The Tenth Commandment: Never Give Up
The tenth and last commandment is the most important. What if the
Ames mole hunters had quit after eight years instead of going into the
ninth? What if, in my own experience, we had discontinued a certain surveillance
operation after five months instead of continuing into the sixth? CI history
is full of such examples.
The FBI is making cases against Americans today that involved
espionage committed in the 1960s and 1970s. The Army's Foreign Counterintelligence
Activity is doing the same. The name of the game in CI is persistence.
CI officers who are not patient need not apply. There is no statute of
limitations for espionage, and we should not create one by our own inaction.
Traitors should know that they will never be safe and will never have
a peaceful night's sleep. I applauded my CI colleagues in the FBI when
I read not long ago of their arrest in Florida of a former US Army Reserve
colonel for alleged espionage against the United States many years earlier.
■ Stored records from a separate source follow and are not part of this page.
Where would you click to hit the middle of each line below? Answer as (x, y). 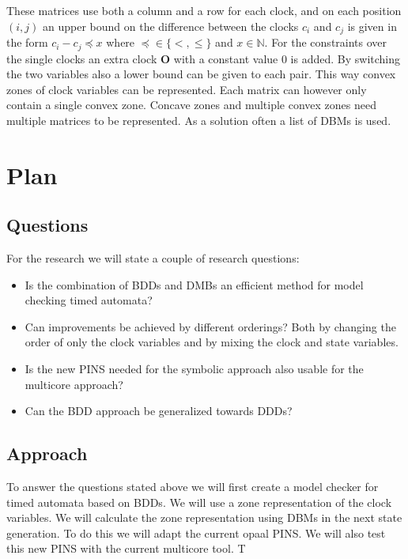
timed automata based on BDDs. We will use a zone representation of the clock (199, 502)
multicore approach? (74, 384)
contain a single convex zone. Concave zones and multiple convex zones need (191, 105)
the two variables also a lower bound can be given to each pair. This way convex (201, 74)
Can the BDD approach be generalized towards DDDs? (159, 411)
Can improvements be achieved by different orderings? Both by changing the (210, 326)
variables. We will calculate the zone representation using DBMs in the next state (204, 517)
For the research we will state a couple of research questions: (153, 258)

They obviously never gave up.
If we keep a CI investigation alive and stay on it, the
next defector, the next penetration, the next tip, the next surveillance,
or the next clue will break it for us.
If there were ever to be a mascot for US counterintelligence,
it should be the pit bull.
In Conclusion
These are my 10 commandments of CI. Other CI professionals
will have their own priorities and exhortations and will disagree with
mine. That is as it should be, because as a country and as an Intelligence
Community we need a vigorous debate on the future direction of US CI.
Not everyone will agree with the specifics, or even the priorities. What
we should agree on, however, is that strong CI has to be a national priority.
Recent news reports from Los Alamos, Washington, and elsewhere have again
underscored the continuing need for CI vigilance.